Inspiration

We have all struggled to find something we want in an online document before. Ctrl + F yielded no matches to the words we tried. We were shocked to find that there are currently no tools other than Ctrl + F for searching documents online. Seeing this issue and the lack of quick and easy tools for it, we decided to create Seeker Monkey.

What it does

Seeker Monkey allows the user to input a text and a word relating to the idea you would like to find the text, and it will highlight the sentences that are related to the word. The most related sentences have the highest highlighting intensity and the less related sentences have lower intensity highlighting. Seeker Monkey also has a feature for integrating PDFs and searching them.

How we built it

We built Seeker Monkey as a website using HTML and CSS. Then, we used JavaScript to give the website functionality, integrate pdfs into the website, and process our data from the WordNet database.

Challenges we ran into

We encountered a few challenges while developing Seeker Monkey, particularly with reading the raw database files. The raw data was difficult to understand due to the complexity of its format. However, by reading WordNet’s full documentation, understanding how the raw data works with the other files in the dataset, and implementing the scraping of the data to correctly splice and accumulate the data we needed helped us surmount it and finish the data processing stage. In addition, implementing Seeker Monkey’s functionality on PDFs was challenging. PDFs store each line of text as a separate container and do not have characters to describe different lengths of white space, fonts, and more. For this reason, grabbing text from a pdf and searching it was tricky. However, by developing a multi-step procedure for processing the pdf’s text and prompting it with the related words we found, we were able to make Seeker Monkey support pdfs.
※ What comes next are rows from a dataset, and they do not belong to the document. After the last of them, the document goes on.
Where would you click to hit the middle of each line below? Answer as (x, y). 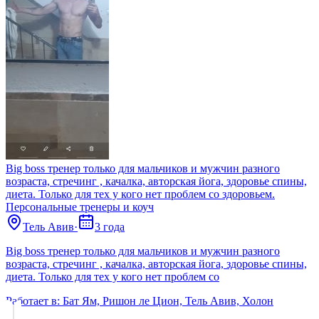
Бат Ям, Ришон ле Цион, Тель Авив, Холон (168, 301)
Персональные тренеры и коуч (80, 207)
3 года (110, 227)
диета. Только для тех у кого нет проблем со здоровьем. (140, 194)
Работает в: (33, 301)
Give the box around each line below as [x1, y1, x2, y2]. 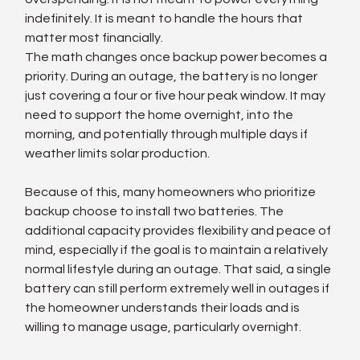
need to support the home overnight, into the [25, 108, 297, 121]
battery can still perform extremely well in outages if [25, 281, 333, 295]
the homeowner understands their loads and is [25, 301, 303, 314]
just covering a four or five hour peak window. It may [25, 88, 329, 102]
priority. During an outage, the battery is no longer [25, 69, 321, 83]
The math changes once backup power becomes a [25, 50, 330, 63]
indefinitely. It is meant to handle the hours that [25, 11, 306, 25]
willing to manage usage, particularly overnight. [25, 320, 302, 333]
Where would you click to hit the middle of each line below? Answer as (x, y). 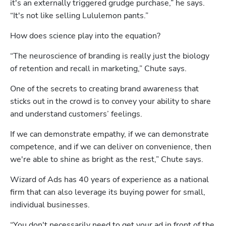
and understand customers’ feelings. (76, 114)
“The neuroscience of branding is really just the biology (110, 56)
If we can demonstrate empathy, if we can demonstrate (109, 134)
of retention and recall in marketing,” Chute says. (99, 69)
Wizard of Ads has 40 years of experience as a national (109, 180)
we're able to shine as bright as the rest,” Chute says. (107, 159)
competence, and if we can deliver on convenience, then (111, 147)
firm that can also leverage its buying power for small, (108, 192)
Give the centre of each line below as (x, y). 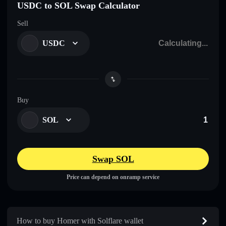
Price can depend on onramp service (113, 177)
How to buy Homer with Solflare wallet (80, 220)
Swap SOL (113, 159)
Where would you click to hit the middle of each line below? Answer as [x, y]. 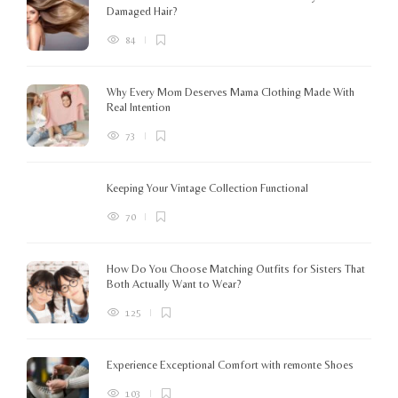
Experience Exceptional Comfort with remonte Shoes [231, 364]
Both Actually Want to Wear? [175, 283]
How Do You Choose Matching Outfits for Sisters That [236, 268]
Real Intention [140, 107]
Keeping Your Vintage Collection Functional [209, 187]
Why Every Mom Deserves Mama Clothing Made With [231, 92]
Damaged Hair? [143, 11]
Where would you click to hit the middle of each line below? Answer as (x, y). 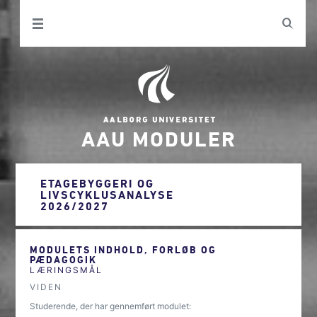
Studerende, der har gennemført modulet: (111, 306)
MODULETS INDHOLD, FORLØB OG (123, 249)
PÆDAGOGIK (64, 259)
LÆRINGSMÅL (67, 270)
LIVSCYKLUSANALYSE (108, 195)
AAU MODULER (158, 138)
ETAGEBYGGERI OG (98, 183)
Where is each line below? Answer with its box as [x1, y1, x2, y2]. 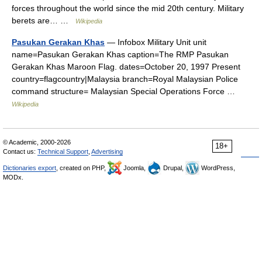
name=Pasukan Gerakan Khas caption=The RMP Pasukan [12, 50, 229, 59]
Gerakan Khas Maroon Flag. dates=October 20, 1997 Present [12, 62, 240, 71]
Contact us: [3, 148, 37, 155]
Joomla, [122, 164, 147, 171]
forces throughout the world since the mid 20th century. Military [12, 4, 244, 13]
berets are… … [12, 16, 75, 25]
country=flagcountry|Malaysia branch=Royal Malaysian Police [12, 74, 238, 84]
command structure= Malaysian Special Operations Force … [12, 87, 240, 96]
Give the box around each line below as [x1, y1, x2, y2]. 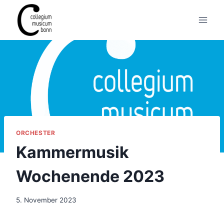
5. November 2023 [16, 196, 76, 204]
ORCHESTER [16, 128, 55, 136]
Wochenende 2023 [16, 166, 164, 186]
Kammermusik [16, 142, 129, 162]
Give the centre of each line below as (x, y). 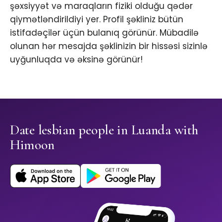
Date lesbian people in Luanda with (104, 130)
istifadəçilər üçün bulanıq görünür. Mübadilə (104, 33)
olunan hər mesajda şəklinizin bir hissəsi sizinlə (109, 46)
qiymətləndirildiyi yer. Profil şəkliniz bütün (97, 20)
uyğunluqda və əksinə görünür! (76, 60)
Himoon (32, 145)
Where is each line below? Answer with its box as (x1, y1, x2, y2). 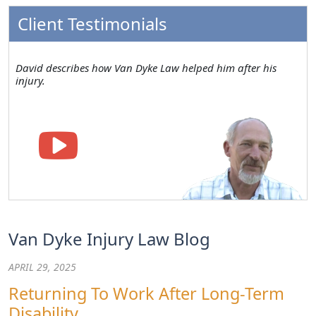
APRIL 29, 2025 (8, 260, 76, 274)
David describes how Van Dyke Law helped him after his (16, 61, 276, 75)
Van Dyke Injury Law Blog (8, 227, 210, 251)
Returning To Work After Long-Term (8, 282, 284, 305)
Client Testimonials (18, 12, 167, 36)
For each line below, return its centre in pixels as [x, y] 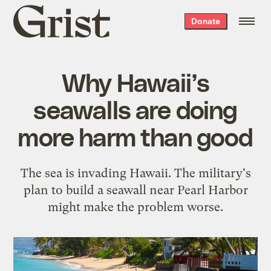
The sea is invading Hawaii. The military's [135, 173]
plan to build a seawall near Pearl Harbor [135, 190]
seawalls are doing [135, 109]
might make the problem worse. [135, 207]
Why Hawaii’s [135, 81]
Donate [205, 21]
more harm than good [135, 136]
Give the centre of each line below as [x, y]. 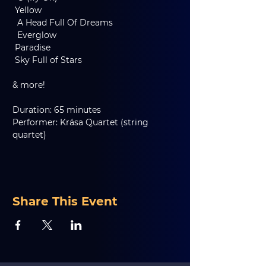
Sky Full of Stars [48, 60]
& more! [29, 85]
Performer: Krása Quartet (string [82, 122]
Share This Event [65, 201]
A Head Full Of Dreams [65, 23]
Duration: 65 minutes [57, 110]
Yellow [28, 10]
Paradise [33, 47]
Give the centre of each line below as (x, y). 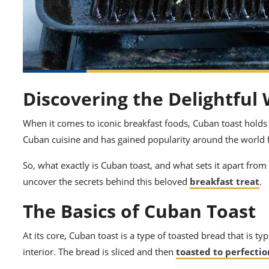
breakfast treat (225, 182)
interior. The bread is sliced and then (99, 252)
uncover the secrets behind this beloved (106, 182)
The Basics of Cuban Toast (139, 211)
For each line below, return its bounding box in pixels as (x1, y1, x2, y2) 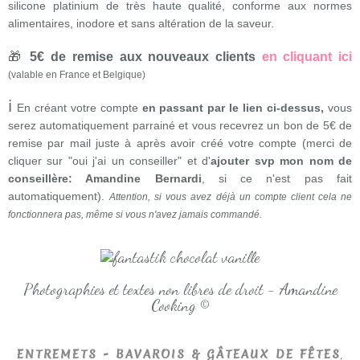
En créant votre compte (16, 101, 142, 115)
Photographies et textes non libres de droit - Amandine (22, 279, 337, 299)
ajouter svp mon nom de (211, 154, 353, 168)
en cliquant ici (261, 50, 353, 64)
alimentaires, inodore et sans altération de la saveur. (8, 17, 274, 31)
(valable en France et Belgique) (8, 69, 145, 81)
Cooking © (151, 295, 209, 315)
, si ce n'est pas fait (201, 172, 353, 186)
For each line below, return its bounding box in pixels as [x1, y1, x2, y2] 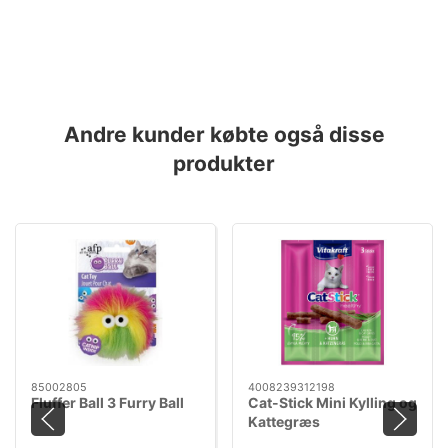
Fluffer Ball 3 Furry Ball [31, 394, 184, 411]
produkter [173, 151, 275, 177]
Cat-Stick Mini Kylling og [248, 394, 417, 411]
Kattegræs [248, 413, 320, 430]
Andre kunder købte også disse [63, 122, 385, 148]
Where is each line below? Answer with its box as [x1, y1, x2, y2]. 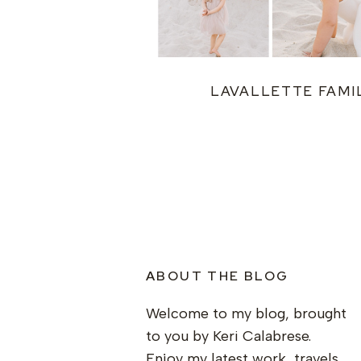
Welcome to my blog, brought [146, 305, 346, 322]
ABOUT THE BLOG [146, 268, 289, 284]
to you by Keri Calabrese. [146, 327, 311, 345]
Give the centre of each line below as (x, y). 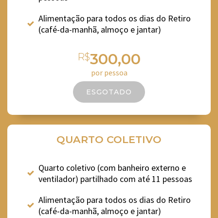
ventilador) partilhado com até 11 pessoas (115, 179)
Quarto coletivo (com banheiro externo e (112, 167)
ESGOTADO (109, 92)
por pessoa (109, 72)
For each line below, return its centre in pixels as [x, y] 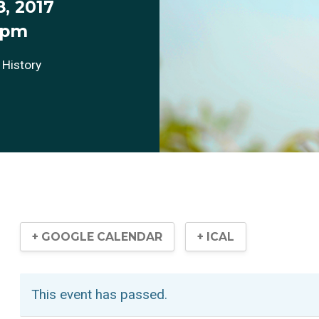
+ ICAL [216, 236]
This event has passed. [99, 294]
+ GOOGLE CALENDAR [97, 236]
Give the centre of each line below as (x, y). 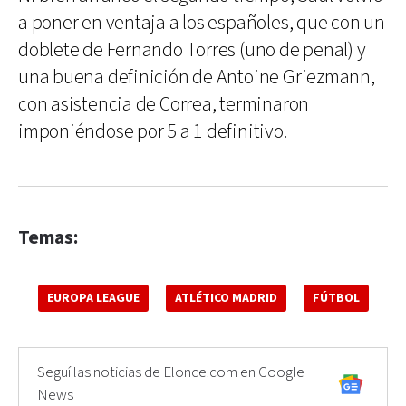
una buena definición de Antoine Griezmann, (197, 77)
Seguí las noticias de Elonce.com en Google (171, 372)
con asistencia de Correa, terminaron (164, 105)
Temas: (48, 238)
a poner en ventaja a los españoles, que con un (202, 23)
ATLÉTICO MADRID (226, 298)
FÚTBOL (336, 298)
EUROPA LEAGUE (93, 298)
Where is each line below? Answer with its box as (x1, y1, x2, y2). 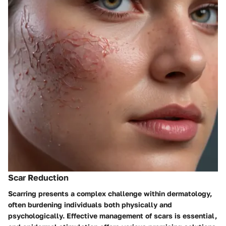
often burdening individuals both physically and (8, 200, 172, 209)
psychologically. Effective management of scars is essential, (8, 211, 217, 220)
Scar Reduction (8, 173, 69, 183)
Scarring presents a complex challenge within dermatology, (8, 189, 212, 198)
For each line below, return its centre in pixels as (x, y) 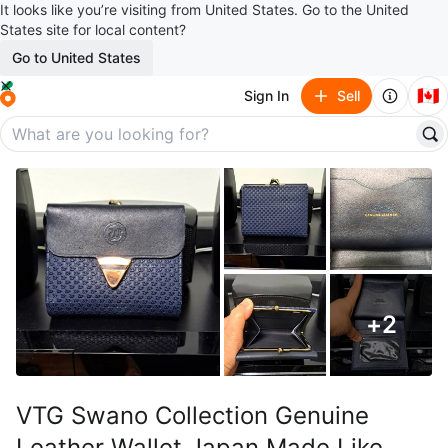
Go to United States (76, 57)
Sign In (266, 95)
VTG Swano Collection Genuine (192, 415)
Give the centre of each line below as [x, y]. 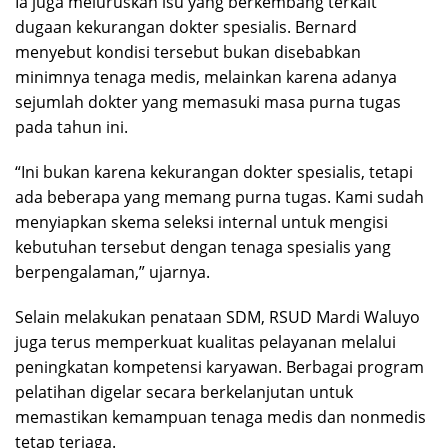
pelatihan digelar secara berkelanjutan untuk [184, 391]
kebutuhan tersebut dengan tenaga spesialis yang [203, 246]
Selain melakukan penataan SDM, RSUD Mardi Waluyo [217, 316]
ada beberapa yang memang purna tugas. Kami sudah [219, 196]
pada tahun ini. [71, 126]
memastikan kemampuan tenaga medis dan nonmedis [220, 416]
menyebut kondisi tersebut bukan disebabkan [188, 51]
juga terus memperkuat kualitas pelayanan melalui [205, 341]
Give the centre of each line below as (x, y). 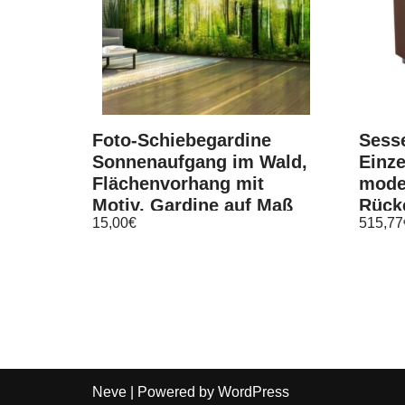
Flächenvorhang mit (178, 184)
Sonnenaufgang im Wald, (200, 162)
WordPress (254, 392)
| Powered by (172, 392)
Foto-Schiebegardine (182, 140)
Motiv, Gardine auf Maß (193, 205)
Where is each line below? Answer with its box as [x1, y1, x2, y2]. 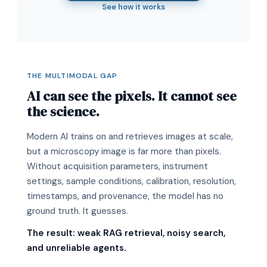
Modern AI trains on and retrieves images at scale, [27, 130, 233, 142]
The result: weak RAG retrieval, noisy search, [27, 226, 225, 239]
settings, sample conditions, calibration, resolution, [27, 175, 236, 187]
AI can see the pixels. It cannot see [27, 86, 237, 105]
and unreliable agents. [27, 241, 126, 254]
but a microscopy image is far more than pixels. [27, 145, 221, 157]
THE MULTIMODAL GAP [27, 70, 118, 80]
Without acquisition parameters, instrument [27, 160, 208, 172]

Accomplishments that we're proud of

In the 24 hours we had, we were able to make a free, fast, and fully accessible tool for searching the contents of online documents, unlike any tools available online currently. Despite the challenges we already faced with using the raw data from WordNet, we still took on the difficult task of making Seeker Monkey support PDFs and succeeded. Additionally, a scaled version of the current Seeker Monkey would support millions of users with ease.

What we learned

Through developing Seeker Monkey, we learned much in various areas, such as asynchronous functions in JavaScript, how PDFs function, and even lexical relationships in English.

What's next for Seeker Monkey

In the future, we hope to make improvements to Seeker Monkey by allowing the user to input more than one word, supporting multiple file types, and improving the processing speed to support higher usage of the website.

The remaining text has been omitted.